One Saturday in April, I took the kids downtown to a vigil for justice for Ricardo Munoz, a Lancaster, PA resident who was shot and killed by city police in the midst of a mental health crisis, and for the members of our community who were arrested, convicted, and sentenced to prison or probation time for protesting his murder. When we arrived at the vigil we were handed green balloons, a symbol of mental health awareness.
What happened next for us — my kids and me — was that my older son Jericho had an autism meltdown about the balloons. I had tied both boys’ balloons around their wrists so they wouldn’t fly away, but Jericho still held his very tightly and gingerly, while his younger brother Westerly took full advantage of string attaching his balloon to his wrist and moved freely, letting it flail wildly in the breeze. This concerned Jericho so much that he freaked out, couldn’t relax, couldn’t let it go. I put my arms around him and locked him close to me (a meltdown tactic we call “snuggle jail”) to try to give him visceral comfort and get him out of his head, tried to both validate and reassure him, all the while trying to let go of my own self-consciousness that we were disrupting the vigil, that people around us would think I was a bad mother or my kid was just a brat.
It doesn’t matter what people think — I was telling myself that too — but also, when it comes to people behaving differently because of mental health issues or neurodivergence, sometimes it does matter what people think. It matters what your kid’s teachers think when his fears or unusual behaviors interfere with classroom norms. It matters what his classmates think when he needs friends and nobody believes he’s worth understanding. It can matter, catastrophically, what a police officer thinks is happening when he melts down.
We left the vigil early. One thing I’ve learned about autism meltdowns is that you can’t reason with them; you can offer comfort and reassurance but most of what’s required is patience and adaptability. Don’t ask the meltdown to hurry or conform to the time and space you’re in; move to somewhere safe and give it time to work itself out. As soon as I told Jericho we could leave, he started to calm down a bit. Then Ricardo’s favorite song, “Fireflies,” came on, and I could see that Jericho was feeling its resonance, letting it massage his overactive brain cells, allowing it to move inside his mind and give him some relief. He stood still, staring into the street as though hypnotized, until the end of the song. Then he put his hand in mine and we walked away.

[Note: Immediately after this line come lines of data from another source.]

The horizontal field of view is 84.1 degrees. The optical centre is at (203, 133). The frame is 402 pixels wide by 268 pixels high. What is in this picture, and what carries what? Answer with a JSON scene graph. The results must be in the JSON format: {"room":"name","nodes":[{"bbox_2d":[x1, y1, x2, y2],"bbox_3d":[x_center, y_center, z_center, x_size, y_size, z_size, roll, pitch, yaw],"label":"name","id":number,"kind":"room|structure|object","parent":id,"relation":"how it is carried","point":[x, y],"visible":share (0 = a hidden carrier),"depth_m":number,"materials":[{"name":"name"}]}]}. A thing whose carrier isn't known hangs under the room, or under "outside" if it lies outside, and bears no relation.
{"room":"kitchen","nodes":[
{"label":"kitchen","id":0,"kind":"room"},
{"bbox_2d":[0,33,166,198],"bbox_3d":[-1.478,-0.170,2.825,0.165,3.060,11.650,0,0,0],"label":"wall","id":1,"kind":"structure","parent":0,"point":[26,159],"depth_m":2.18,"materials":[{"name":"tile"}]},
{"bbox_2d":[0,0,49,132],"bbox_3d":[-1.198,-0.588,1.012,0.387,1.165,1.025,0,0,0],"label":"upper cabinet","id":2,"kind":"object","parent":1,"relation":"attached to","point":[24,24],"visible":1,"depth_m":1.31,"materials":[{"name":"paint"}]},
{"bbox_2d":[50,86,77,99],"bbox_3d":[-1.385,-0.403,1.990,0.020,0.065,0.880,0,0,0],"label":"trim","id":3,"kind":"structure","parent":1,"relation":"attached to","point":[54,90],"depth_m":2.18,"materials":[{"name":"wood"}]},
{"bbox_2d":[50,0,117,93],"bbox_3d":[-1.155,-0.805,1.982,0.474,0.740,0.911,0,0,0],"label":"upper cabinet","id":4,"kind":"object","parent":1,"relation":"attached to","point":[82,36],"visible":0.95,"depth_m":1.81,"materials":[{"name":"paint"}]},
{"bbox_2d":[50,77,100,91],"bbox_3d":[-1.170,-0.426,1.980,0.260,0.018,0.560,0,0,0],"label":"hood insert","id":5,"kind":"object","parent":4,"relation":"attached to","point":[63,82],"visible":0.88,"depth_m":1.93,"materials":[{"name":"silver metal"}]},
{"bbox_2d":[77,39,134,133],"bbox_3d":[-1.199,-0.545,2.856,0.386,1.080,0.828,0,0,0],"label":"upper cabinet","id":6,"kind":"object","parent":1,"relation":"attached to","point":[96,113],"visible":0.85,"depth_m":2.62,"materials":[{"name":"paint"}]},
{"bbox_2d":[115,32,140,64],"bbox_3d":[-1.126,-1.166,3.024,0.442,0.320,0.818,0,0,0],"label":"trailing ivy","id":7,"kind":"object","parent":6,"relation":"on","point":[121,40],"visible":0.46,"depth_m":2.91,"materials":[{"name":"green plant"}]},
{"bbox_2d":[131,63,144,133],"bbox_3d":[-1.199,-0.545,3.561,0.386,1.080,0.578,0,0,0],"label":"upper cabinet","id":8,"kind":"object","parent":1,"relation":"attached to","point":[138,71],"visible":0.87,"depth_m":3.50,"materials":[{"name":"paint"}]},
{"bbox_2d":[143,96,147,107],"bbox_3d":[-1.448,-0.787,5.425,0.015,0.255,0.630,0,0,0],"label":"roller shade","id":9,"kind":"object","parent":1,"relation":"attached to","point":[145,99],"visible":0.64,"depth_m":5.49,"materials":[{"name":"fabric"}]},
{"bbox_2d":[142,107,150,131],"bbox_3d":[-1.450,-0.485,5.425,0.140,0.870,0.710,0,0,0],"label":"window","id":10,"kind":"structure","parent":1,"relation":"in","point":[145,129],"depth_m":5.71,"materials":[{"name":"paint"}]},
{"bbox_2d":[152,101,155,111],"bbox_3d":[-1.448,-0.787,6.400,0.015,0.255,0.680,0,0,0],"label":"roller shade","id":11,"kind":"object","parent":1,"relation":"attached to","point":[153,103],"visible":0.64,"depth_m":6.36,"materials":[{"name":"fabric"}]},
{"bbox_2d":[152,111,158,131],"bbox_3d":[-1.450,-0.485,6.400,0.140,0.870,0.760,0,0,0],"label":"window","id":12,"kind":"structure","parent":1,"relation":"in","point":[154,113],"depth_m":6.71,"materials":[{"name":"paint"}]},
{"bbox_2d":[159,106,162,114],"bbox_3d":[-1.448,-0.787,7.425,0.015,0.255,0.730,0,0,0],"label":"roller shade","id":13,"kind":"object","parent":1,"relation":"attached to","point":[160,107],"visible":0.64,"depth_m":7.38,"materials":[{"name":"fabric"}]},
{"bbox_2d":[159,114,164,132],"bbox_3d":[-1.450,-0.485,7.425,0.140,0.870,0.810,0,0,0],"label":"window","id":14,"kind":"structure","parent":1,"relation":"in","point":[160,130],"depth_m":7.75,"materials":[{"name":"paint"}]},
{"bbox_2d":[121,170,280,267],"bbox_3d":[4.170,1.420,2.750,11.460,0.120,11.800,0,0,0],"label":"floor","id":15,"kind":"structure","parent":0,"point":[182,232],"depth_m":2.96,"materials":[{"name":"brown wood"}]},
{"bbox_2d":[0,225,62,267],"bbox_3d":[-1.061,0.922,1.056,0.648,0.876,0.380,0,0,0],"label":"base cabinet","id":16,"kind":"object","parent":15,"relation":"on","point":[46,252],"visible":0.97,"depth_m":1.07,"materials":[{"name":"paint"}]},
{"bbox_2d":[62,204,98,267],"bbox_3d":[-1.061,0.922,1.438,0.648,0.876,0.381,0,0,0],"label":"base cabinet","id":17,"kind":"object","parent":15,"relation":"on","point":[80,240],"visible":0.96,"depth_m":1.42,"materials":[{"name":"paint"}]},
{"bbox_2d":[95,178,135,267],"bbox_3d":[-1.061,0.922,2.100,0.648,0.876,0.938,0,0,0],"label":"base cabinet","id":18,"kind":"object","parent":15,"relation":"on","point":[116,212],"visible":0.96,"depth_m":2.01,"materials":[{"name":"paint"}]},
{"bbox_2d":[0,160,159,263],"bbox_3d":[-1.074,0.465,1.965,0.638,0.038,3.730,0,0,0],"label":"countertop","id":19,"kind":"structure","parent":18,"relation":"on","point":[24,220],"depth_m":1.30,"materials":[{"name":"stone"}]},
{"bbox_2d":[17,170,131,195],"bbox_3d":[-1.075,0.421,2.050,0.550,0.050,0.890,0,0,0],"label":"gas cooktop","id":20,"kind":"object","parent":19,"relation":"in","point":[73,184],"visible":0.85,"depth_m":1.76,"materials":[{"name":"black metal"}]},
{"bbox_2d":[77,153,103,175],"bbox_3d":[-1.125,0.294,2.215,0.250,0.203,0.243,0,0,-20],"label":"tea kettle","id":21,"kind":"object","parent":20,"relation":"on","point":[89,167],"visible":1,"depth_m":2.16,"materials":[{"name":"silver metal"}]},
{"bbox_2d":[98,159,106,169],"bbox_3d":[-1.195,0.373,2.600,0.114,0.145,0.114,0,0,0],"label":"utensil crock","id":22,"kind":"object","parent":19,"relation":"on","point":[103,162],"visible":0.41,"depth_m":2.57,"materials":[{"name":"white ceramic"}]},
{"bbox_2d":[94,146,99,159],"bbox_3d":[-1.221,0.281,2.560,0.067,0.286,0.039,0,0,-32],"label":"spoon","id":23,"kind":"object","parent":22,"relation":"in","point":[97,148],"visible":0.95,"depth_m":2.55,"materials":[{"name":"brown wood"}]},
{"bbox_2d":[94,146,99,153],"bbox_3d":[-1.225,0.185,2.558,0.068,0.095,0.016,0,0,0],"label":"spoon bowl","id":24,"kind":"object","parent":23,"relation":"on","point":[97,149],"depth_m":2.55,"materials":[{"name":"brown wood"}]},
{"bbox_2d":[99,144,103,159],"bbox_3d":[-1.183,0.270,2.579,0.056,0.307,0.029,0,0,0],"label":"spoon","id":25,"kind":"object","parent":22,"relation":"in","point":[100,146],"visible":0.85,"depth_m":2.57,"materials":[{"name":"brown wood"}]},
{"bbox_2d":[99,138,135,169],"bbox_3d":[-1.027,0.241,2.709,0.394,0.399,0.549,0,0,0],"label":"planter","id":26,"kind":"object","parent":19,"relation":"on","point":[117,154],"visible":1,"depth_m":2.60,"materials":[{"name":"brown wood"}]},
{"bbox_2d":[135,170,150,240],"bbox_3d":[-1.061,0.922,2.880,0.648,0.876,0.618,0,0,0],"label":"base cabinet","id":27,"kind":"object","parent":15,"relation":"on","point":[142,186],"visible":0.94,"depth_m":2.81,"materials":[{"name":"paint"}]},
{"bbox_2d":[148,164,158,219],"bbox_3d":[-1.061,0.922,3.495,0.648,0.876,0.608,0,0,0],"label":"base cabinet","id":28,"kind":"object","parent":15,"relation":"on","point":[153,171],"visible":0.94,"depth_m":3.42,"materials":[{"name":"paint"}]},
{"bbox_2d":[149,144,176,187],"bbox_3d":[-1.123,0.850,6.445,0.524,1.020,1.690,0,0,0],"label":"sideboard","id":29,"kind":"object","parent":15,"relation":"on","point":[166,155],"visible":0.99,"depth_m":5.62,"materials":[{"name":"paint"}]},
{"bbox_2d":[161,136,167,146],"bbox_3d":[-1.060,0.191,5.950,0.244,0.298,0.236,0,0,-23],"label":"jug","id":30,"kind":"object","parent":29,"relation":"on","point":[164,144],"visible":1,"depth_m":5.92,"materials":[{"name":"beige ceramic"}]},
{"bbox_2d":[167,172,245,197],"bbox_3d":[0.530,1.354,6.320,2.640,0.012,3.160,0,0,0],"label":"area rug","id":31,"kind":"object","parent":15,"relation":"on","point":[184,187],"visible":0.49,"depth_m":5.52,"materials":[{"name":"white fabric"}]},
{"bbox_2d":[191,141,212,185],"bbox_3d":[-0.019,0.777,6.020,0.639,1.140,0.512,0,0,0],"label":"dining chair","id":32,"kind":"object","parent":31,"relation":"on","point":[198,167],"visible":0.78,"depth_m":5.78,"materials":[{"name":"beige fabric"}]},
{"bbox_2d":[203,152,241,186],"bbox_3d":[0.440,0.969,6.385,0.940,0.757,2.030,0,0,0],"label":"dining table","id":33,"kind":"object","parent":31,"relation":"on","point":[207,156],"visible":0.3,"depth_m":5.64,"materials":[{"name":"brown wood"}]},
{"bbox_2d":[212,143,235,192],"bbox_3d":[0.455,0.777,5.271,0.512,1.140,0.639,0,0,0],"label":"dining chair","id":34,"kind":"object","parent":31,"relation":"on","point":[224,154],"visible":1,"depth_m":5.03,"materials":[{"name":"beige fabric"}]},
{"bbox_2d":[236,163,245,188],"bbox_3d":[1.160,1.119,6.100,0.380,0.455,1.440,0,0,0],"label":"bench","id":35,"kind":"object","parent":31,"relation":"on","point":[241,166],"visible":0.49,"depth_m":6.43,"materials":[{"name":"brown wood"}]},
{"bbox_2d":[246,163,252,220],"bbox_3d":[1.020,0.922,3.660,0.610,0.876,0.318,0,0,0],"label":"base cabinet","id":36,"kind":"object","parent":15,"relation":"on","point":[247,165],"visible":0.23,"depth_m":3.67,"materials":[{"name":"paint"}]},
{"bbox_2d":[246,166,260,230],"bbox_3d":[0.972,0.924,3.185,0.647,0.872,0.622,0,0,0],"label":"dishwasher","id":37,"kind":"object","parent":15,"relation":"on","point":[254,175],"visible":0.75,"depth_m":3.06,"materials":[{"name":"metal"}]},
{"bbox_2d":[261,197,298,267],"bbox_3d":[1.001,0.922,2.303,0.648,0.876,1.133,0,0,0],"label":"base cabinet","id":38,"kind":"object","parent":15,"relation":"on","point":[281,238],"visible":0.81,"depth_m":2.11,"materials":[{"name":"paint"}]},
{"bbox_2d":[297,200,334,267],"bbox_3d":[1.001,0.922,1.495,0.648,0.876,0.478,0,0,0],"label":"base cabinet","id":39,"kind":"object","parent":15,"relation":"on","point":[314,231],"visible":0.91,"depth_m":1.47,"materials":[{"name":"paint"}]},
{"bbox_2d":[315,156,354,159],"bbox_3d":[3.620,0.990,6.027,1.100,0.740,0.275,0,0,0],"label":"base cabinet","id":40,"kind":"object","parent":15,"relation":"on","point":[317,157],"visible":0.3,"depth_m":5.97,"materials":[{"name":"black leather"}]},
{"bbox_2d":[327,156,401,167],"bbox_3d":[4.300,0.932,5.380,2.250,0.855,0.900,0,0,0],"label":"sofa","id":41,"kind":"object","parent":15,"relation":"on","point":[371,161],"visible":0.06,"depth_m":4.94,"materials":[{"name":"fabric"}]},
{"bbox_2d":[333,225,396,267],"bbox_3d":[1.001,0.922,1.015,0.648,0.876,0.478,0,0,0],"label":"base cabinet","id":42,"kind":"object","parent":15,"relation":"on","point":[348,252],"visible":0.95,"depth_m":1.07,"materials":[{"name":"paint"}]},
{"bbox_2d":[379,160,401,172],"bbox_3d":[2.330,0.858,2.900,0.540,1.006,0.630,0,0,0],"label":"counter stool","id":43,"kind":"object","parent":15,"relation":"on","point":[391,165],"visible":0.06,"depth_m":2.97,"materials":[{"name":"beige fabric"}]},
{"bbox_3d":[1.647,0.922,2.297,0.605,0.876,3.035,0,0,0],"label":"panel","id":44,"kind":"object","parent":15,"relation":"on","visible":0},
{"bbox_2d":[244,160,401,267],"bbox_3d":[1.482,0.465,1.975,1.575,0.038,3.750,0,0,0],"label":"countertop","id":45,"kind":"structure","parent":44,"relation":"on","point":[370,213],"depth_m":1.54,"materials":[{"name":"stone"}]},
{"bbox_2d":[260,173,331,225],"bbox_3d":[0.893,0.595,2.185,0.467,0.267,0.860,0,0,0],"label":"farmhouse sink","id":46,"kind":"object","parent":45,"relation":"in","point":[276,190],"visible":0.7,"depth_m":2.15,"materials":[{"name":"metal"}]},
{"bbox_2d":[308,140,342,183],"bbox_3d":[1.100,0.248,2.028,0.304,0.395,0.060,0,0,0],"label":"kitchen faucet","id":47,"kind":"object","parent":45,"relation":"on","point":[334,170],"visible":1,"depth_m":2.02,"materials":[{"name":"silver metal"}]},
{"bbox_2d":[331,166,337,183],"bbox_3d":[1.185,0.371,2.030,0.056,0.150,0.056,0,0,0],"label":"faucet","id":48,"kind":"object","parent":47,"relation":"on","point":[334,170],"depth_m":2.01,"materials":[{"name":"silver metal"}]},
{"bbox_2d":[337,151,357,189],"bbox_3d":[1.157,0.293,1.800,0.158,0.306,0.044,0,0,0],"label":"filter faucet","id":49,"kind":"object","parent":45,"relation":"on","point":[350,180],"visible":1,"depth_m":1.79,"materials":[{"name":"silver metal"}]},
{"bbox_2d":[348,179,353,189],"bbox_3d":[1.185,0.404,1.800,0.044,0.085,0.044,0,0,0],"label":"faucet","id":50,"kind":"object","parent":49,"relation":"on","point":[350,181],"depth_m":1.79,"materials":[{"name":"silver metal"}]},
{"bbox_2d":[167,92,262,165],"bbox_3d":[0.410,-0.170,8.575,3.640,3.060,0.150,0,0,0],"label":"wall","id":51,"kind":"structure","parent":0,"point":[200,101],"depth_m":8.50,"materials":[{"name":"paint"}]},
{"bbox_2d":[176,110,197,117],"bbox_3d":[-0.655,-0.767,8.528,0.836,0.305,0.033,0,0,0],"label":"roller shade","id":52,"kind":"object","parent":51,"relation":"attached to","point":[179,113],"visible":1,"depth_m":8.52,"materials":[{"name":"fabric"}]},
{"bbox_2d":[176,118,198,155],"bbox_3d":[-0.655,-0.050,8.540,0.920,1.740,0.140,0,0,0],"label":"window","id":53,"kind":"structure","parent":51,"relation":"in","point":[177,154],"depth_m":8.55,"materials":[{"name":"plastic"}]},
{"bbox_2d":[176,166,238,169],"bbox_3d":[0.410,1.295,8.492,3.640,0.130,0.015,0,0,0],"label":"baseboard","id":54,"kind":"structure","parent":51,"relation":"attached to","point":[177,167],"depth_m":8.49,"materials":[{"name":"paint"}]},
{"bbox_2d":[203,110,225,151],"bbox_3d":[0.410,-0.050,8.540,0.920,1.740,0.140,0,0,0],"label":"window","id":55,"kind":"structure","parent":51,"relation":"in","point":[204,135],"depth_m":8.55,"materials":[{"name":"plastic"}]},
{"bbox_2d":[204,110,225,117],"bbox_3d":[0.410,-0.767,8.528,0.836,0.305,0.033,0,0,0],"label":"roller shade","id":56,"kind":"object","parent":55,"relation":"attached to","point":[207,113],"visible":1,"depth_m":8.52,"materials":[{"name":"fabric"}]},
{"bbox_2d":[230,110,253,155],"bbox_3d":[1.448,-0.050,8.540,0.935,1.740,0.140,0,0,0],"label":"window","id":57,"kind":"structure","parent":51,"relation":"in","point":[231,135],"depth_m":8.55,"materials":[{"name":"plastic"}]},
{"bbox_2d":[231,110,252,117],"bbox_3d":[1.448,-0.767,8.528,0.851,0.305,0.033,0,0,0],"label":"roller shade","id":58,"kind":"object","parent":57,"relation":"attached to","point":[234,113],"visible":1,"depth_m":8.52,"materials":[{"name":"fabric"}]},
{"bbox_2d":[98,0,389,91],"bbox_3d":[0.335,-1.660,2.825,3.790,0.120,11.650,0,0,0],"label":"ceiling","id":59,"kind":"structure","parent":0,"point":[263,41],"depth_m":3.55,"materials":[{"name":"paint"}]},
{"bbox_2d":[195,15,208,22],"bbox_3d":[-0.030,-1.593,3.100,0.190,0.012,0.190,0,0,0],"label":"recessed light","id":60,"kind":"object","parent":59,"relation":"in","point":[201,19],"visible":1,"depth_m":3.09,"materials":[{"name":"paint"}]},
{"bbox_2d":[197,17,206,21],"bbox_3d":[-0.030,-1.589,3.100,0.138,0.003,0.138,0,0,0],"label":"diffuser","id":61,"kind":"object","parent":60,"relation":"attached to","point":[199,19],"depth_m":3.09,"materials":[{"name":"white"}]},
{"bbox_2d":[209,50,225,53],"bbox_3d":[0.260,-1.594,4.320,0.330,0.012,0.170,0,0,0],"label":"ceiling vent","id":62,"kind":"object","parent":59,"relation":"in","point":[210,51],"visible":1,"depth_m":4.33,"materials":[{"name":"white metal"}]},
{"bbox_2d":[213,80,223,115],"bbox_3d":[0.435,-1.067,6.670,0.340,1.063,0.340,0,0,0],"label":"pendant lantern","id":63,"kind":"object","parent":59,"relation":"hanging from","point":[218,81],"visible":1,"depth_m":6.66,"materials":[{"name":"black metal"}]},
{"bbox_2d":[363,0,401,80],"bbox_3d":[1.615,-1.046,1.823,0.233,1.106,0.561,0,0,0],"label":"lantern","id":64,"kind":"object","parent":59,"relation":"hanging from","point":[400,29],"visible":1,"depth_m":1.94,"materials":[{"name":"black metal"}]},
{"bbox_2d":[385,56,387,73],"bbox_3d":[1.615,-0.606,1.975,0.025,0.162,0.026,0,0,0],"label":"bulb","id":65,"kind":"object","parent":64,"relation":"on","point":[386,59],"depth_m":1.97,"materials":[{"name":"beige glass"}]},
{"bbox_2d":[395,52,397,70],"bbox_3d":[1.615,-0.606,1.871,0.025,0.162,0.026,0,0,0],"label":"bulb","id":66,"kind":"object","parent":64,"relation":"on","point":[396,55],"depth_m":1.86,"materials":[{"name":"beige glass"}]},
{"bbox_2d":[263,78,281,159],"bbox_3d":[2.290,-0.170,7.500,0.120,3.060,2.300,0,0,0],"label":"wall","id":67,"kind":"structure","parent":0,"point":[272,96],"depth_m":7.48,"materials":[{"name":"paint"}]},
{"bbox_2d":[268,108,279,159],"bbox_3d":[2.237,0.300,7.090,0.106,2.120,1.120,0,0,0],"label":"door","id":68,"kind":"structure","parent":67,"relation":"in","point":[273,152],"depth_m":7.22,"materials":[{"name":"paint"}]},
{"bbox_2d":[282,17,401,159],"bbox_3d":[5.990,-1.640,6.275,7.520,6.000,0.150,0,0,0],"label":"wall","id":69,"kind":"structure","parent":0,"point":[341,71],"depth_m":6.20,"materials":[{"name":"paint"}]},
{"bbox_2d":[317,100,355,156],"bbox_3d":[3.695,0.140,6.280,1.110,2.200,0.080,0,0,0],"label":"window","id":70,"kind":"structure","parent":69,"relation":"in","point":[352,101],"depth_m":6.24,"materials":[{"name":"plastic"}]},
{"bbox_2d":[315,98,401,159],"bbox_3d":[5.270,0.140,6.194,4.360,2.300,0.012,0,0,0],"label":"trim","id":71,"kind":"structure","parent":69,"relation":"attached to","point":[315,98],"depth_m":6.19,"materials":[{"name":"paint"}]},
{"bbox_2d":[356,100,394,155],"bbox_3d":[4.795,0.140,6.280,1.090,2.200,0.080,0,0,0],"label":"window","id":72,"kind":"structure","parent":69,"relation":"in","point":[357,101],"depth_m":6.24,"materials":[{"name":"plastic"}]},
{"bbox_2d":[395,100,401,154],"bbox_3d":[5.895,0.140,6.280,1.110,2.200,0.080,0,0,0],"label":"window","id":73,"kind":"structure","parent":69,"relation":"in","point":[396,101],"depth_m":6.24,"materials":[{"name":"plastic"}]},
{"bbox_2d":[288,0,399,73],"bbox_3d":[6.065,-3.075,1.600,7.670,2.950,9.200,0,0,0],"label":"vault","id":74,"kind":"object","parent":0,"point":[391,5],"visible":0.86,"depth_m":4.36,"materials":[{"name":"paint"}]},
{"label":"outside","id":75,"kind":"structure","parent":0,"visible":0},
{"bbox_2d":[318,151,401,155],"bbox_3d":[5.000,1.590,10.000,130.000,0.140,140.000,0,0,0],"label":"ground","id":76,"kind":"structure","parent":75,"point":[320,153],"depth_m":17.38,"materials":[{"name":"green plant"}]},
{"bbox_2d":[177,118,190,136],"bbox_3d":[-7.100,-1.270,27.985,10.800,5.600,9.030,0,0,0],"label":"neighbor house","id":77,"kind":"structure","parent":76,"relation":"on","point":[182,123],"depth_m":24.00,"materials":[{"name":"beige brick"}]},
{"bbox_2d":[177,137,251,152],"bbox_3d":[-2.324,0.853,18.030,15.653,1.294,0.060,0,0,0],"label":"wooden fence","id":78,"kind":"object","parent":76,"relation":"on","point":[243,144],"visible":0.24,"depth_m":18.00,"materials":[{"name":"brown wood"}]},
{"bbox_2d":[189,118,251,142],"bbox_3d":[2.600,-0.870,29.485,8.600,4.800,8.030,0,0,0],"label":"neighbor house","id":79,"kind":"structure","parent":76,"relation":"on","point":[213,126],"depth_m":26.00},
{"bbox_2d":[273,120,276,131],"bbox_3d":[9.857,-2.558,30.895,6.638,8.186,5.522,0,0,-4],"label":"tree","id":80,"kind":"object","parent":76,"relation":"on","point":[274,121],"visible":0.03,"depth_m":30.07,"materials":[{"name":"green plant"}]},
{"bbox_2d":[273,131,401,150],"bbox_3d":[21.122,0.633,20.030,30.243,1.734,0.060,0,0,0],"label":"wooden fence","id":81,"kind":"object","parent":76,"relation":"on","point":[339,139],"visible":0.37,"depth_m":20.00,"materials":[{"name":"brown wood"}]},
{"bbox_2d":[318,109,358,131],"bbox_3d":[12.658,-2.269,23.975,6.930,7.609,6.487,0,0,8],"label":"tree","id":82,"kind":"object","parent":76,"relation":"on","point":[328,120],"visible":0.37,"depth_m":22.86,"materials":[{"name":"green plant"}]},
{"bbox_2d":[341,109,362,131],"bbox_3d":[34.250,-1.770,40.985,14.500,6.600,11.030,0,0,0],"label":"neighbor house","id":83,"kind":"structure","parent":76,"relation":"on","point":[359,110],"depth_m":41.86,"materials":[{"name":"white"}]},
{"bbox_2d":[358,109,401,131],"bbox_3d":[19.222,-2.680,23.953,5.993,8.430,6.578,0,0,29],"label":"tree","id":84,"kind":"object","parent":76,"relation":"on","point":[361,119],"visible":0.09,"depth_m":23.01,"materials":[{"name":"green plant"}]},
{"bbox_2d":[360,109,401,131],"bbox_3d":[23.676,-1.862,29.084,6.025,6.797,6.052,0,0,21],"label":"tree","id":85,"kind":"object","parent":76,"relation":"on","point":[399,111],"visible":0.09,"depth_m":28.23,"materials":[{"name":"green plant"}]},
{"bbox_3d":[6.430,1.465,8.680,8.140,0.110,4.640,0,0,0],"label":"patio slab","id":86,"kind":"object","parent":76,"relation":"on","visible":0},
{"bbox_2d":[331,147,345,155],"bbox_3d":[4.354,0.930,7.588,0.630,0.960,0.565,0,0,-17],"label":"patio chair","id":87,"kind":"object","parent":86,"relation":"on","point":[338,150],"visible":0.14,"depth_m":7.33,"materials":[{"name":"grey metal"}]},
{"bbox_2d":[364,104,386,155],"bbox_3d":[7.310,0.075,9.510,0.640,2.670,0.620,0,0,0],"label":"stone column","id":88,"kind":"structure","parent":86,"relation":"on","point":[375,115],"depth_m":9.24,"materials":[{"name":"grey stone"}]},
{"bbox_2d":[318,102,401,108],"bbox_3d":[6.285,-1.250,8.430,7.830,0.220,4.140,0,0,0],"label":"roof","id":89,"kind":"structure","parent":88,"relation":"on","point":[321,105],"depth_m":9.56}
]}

On our way to the car, the kids asked me a lot of questions about Ricardo — about his life, his illness, his family, his death. It felt good — truthful — to meet their questions with my own, to not have answers, to say “I don’t know.” When I got home I started writing a song called Green Balloon in an attempt to get into Jericho’s head and tell the story of what I found there. Of course it’s a projection; there’s no perfect way to tell another person’s story, and any story I tell is run through the wringer of me. And Jericho’s story isn’t that far from mine — we have different neurodiversities but we share the struggle of a sometimes-tortured mind, irrational fears and anxieties, and a sense of otherness, of not quite fitting into the world as neatly as we wish we could.